ACTIVITY
Scan the entries and state how many lines contain "them". Write no other text.

── SOURCE MATERIAL

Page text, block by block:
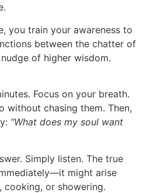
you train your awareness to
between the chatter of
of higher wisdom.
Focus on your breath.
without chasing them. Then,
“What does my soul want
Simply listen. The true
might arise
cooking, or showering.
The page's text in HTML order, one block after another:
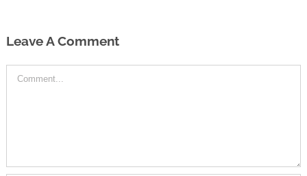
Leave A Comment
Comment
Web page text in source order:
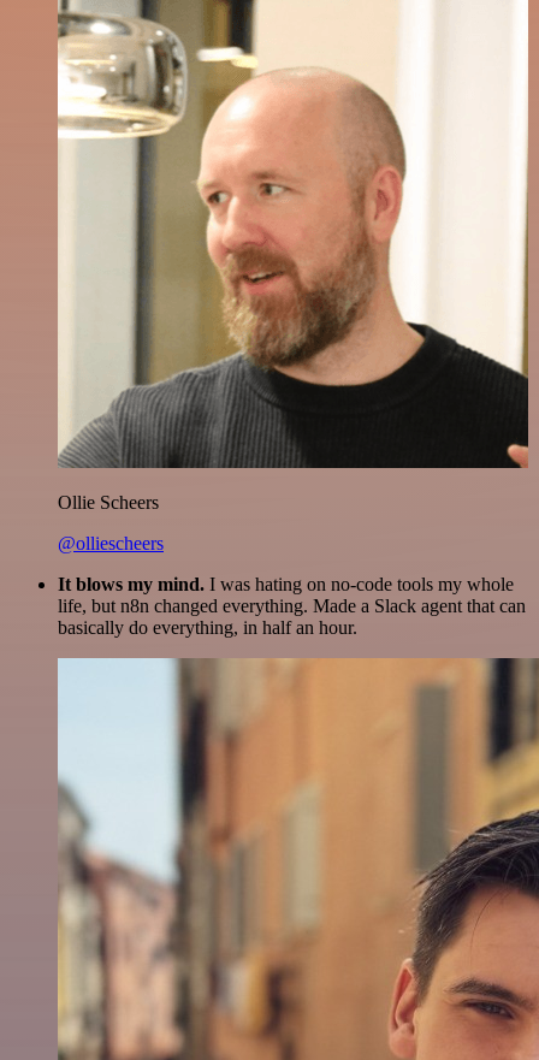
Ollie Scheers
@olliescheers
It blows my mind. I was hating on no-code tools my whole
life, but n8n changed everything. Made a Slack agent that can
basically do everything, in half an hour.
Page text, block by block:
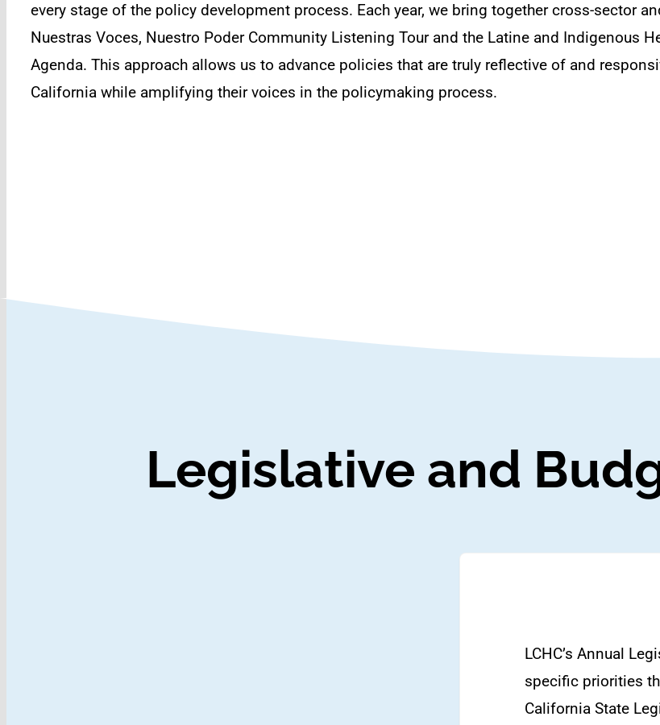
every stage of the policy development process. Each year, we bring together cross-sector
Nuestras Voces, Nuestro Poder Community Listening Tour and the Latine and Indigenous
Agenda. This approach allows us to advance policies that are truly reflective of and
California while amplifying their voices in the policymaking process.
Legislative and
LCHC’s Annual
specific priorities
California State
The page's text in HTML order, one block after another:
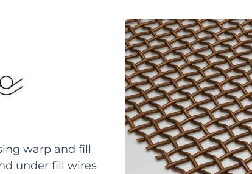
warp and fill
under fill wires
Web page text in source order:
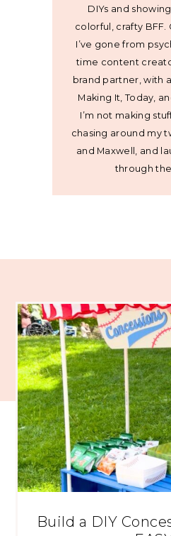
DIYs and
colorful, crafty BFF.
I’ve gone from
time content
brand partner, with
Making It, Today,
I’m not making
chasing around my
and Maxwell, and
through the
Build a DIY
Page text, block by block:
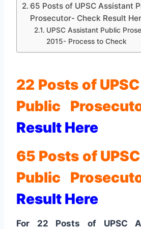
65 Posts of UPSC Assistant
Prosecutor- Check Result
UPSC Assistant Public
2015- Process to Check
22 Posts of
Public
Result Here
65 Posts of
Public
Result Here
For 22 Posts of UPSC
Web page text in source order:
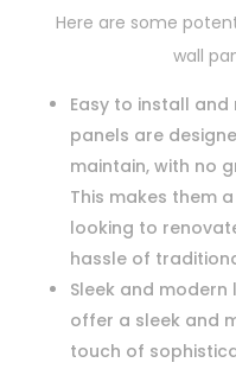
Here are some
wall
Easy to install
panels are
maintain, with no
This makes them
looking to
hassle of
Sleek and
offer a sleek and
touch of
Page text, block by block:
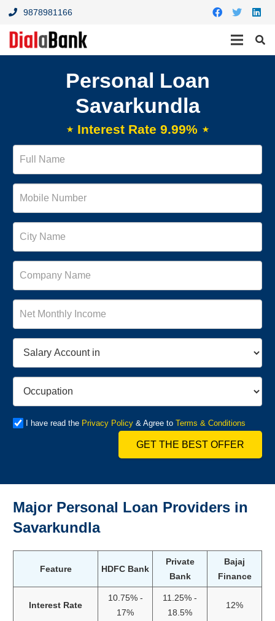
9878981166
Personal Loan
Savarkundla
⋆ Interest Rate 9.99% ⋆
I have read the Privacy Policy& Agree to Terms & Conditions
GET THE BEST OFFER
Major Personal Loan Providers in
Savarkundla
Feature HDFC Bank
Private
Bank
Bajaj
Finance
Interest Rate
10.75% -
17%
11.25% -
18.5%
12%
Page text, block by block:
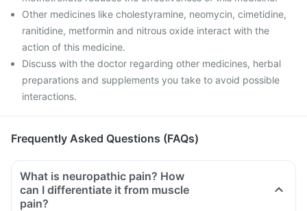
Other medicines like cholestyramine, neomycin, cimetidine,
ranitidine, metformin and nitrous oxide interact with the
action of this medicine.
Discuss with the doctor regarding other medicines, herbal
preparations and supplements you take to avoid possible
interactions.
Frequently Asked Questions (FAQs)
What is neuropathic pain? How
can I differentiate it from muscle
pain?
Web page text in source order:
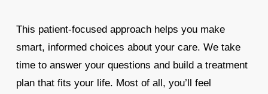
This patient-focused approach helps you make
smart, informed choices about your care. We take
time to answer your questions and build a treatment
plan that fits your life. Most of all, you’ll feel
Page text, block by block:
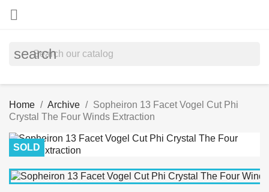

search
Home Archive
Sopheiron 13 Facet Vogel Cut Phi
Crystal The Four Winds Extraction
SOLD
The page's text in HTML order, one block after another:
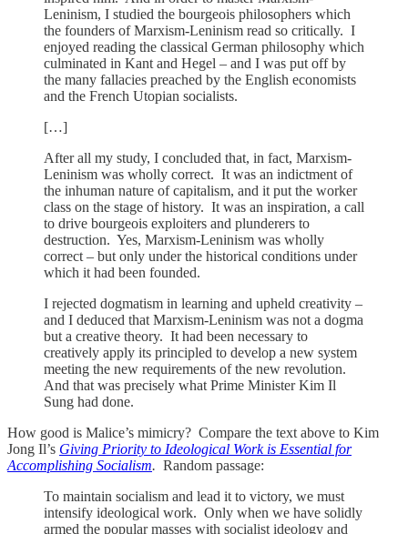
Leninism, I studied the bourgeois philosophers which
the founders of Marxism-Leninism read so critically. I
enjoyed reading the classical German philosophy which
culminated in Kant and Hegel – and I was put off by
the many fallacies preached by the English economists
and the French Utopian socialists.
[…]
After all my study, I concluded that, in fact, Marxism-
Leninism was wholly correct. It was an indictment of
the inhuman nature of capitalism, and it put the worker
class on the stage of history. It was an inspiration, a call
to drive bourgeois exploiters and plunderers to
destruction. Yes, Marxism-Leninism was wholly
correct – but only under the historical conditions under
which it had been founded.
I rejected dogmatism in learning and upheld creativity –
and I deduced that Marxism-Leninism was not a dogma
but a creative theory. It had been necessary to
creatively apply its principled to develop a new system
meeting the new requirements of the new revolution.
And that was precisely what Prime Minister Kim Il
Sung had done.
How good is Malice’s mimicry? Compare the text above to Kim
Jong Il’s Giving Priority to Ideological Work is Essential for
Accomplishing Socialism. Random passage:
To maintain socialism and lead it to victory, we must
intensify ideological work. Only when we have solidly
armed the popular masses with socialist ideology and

────

RESULT OF THE EXERCISE
2